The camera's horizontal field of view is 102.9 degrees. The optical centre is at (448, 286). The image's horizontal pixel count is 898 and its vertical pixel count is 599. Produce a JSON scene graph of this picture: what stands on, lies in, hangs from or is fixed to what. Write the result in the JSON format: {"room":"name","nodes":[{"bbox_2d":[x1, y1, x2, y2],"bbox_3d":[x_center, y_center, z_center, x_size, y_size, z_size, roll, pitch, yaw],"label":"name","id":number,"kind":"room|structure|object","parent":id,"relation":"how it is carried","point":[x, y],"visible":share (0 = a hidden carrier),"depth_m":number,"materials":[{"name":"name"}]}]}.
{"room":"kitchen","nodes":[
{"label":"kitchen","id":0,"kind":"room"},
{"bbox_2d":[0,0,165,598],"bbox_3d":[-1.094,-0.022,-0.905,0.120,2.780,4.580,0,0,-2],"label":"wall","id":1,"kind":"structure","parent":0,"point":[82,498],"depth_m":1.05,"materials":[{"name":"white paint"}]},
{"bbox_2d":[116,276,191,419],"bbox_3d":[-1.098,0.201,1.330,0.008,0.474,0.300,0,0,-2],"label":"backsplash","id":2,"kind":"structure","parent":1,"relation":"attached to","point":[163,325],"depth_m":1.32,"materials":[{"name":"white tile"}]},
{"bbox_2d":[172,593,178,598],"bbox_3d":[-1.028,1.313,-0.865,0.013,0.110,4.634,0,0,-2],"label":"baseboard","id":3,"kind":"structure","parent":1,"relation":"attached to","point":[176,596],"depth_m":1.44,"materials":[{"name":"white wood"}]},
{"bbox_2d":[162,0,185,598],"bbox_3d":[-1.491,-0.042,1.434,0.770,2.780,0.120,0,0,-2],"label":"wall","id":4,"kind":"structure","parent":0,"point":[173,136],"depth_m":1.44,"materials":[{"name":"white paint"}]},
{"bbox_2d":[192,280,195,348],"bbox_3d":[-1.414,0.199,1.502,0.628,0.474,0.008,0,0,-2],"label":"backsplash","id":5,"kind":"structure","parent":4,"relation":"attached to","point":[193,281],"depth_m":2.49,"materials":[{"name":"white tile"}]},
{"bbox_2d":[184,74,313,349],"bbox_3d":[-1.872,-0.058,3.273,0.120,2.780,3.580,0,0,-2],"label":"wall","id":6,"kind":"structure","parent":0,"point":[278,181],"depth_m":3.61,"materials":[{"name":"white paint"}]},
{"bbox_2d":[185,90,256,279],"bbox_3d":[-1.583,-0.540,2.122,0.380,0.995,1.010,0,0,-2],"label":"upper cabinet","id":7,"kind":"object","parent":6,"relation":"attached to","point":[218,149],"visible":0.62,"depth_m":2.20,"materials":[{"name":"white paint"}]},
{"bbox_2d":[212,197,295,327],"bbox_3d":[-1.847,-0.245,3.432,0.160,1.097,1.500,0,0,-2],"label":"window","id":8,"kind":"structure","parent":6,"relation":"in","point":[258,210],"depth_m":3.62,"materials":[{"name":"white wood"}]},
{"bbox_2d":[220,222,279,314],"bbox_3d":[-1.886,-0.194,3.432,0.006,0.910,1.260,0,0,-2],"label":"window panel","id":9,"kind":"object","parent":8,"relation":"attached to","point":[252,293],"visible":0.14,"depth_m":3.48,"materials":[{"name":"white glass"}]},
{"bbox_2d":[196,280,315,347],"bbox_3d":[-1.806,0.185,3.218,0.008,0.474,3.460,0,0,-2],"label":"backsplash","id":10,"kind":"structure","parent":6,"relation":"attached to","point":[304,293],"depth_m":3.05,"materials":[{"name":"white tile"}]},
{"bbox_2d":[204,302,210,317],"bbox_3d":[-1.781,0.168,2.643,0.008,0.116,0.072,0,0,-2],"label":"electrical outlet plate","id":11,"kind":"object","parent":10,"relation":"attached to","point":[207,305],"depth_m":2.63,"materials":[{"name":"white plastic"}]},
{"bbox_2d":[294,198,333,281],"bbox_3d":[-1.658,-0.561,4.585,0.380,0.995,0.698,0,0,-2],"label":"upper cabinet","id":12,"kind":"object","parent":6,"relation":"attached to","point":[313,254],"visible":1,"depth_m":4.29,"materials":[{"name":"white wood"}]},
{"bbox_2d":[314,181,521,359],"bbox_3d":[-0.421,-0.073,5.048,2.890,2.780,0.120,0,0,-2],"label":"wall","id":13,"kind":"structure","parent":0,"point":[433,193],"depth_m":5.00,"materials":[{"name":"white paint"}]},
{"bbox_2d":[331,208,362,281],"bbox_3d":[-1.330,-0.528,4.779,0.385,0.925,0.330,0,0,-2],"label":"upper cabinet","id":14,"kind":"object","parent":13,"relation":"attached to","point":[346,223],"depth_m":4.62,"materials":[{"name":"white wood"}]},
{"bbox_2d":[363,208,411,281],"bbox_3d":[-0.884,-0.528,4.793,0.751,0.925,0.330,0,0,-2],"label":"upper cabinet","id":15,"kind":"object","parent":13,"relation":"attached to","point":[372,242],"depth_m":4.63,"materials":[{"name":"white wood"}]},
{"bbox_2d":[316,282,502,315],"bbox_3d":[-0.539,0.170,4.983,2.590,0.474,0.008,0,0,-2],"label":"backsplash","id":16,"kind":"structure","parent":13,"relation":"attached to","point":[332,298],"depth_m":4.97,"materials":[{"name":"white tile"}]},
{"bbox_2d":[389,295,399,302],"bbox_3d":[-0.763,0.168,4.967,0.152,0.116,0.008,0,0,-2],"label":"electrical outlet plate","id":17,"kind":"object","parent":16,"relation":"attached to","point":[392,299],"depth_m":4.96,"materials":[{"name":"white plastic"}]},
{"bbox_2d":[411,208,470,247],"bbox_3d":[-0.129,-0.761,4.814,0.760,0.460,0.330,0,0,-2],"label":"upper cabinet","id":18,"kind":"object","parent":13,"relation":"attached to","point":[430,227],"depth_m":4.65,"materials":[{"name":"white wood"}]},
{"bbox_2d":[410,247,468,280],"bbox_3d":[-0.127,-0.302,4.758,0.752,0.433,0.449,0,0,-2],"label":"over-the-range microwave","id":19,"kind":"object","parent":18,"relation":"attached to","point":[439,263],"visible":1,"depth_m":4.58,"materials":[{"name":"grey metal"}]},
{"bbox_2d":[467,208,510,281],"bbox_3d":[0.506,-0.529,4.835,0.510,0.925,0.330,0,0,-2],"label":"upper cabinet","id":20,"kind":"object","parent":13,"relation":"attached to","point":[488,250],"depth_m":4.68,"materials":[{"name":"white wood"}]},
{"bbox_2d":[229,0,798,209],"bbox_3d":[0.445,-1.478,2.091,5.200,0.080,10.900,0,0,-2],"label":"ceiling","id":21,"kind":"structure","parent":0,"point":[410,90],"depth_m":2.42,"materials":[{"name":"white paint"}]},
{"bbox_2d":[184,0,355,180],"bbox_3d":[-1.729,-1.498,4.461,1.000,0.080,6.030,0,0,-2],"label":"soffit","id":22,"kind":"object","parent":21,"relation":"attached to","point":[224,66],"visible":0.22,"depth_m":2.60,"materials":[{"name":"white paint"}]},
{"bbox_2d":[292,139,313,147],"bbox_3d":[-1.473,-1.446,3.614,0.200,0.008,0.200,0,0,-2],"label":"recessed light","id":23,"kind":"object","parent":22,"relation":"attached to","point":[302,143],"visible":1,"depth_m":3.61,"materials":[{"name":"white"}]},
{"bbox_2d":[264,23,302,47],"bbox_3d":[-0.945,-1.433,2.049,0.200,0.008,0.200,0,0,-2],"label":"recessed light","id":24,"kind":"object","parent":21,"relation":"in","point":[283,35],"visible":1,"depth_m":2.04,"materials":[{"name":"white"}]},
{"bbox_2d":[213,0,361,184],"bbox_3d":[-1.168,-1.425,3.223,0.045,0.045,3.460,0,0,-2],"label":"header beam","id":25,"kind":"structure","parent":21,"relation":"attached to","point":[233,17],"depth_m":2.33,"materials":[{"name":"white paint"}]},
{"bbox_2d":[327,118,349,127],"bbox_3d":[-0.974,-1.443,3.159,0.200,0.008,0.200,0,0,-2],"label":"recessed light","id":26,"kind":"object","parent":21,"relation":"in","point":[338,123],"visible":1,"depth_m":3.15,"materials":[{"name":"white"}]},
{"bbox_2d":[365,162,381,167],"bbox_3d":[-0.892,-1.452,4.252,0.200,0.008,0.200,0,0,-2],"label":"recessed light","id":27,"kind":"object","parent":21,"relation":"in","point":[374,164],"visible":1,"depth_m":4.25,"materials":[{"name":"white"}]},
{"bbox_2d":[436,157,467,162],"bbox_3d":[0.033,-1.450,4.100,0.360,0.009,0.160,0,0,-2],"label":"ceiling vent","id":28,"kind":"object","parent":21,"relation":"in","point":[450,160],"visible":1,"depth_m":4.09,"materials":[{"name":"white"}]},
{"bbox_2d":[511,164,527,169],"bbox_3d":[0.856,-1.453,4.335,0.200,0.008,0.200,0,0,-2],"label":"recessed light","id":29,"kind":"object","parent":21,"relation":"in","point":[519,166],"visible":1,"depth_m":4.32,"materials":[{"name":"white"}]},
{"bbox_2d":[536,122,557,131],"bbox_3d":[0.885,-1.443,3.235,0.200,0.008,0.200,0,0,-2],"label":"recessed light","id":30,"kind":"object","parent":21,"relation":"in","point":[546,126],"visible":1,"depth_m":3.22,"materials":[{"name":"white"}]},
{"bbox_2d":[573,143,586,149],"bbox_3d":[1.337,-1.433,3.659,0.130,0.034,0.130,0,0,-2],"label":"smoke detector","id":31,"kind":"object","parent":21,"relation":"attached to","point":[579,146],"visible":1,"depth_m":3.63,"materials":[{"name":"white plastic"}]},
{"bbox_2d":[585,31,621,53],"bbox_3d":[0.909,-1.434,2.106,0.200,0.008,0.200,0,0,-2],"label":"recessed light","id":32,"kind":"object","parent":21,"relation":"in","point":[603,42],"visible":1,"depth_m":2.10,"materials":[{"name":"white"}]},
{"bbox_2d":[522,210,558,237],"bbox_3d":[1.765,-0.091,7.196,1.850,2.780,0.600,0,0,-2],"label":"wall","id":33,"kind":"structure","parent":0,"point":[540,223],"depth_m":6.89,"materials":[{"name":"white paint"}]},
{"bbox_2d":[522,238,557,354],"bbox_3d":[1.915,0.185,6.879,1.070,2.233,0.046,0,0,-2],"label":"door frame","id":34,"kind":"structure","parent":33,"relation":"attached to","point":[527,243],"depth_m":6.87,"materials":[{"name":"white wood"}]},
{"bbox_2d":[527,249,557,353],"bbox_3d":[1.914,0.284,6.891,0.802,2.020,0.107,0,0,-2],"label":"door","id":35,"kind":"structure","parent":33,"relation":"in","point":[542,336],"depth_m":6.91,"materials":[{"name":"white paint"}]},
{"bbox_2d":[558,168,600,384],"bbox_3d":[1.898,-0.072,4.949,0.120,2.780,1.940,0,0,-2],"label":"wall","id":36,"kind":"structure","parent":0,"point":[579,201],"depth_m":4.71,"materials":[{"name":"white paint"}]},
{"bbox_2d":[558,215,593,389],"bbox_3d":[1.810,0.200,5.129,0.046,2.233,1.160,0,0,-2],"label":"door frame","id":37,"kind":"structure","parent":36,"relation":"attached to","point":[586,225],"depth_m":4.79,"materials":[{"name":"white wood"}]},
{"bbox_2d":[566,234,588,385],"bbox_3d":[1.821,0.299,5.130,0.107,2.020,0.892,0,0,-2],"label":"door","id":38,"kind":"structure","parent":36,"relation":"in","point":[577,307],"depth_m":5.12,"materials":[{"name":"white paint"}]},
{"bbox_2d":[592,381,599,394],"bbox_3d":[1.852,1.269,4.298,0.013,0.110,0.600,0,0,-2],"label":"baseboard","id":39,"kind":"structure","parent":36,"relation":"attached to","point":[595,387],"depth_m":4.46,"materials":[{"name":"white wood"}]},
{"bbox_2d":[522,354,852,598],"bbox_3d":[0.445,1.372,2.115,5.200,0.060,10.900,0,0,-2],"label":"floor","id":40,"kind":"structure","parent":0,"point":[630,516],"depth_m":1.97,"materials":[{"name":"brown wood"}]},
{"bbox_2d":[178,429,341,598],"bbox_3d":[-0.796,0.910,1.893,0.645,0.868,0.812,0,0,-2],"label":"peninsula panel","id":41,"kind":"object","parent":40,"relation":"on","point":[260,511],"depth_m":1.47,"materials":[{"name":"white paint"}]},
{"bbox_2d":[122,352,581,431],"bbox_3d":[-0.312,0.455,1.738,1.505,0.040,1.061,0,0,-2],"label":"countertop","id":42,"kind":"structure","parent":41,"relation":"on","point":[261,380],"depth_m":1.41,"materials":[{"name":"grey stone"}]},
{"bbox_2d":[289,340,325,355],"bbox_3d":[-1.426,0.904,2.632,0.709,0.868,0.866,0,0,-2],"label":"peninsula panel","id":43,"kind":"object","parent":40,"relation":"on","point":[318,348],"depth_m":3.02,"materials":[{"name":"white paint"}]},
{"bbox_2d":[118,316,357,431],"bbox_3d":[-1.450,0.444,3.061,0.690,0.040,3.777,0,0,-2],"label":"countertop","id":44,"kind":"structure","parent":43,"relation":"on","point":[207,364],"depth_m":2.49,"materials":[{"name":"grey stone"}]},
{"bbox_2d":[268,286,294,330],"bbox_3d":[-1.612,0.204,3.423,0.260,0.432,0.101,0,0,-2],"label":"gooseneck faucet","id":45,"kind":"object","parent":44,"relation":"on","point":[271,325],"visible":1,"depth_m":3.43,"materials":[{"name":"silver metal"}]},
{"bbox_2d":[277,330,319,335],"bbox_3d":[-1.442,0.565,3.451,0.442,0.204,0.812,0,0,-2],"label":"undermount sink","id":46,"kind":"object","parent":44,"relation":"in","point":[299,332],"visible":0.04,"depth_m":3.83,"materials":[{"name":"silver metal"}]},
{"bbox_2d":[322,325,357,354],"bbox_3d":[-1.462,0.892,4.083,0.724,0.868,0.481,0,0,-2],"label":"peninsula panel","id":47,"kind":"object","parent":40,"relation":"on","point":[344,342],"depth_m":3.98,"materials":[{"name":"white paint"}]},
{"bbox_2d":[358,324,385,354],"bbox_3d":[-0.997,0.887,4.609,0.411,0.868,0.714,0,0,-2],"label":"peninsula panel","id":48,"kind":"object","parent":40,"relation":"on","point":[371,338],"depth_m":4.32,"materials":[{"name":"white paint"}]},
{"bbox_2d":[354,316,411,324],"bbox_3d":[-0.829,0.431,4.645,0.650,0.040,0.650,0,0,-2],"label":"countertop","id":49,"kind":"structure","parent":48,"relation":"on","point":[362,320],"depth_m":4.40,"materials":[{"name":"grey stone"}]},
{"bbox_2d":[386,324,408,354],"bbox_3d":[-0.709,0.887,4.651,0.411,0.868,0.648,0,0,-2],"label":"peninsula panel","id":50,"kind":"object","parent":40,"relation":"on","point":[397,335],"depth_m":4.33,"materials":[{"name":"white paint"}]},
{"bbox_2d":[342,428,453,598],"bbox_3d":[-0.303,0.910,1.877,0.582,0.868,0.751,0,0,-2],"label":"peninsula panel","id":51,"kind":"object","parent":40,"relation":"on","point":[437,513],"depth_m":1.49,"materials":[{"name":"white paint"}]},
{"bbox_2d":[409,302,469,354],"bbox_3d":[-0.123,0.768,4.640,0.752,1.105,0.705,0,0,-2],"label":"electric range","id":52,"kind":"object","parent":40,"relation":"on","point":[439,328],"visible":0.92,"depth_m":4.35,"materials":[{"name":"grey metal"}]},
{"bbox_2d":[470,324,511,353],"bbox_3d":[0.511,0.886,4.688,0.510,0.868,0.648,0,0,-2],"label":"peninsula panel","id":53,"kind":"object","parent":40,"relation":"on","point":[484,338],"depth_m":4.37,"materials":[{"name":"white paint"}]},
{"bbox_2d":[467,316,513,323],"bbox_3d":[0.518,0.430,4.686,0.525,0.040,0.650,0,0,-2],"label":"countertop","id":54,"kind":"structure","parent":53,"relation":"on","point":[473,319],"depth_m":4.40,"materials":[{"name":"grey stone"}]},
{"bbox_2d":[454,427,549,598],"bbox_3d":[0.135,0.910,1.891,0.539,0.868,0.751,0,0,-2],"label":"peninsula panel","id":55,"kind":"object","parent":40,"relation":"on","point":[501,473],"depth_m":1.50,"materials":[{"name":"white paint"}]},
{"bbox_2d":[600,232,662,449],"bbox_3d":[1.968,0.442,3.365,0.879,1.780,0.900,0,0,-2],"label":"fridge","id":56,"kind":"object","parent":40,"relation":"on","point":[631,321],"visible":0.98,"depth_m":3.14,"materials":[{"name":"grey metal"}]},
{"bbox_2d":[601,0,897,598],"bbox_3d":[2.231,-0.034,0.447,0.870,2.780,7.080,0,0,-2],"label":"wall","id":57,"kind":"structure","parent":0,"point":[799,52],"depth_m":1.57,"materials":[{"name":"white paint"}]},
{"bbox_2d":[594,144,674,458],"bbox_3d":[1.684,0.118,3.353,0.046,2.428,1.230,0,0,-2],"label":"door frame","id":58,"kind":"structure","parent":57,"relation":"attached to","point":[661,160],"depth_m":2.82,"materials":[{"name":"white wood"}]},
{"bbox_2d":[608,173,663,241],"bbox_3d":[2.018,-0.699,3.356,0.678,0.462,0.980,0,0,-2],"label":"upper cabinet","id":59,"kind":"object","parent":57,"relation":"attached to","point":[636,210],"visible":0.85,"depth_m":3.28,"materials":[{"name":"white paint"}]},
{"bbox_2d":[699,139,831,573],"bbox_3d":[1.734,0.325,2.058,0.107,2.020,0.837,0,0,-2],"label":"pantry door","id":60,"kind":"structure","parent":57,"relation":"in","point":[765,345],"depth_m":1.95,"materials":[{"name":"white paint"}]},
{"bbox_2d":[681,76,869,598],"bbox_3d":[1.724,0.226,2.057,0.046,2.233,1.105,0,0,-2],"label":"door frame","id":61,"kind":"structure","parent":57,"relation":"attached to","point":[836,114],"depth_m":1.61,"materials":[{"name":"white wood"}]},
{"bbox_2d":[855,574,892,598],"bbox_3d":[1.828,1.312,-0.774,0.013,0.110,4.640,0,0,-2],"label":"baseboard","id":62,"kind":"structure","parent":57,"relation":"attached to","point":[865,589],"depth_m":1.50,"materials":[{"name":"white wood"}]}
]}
——
Scan the records above for the string "kitchen", then report every line that contains it.

{"room":"kitchen","nodes":[
{"label":"kitchen","id":0,"kind":"room"},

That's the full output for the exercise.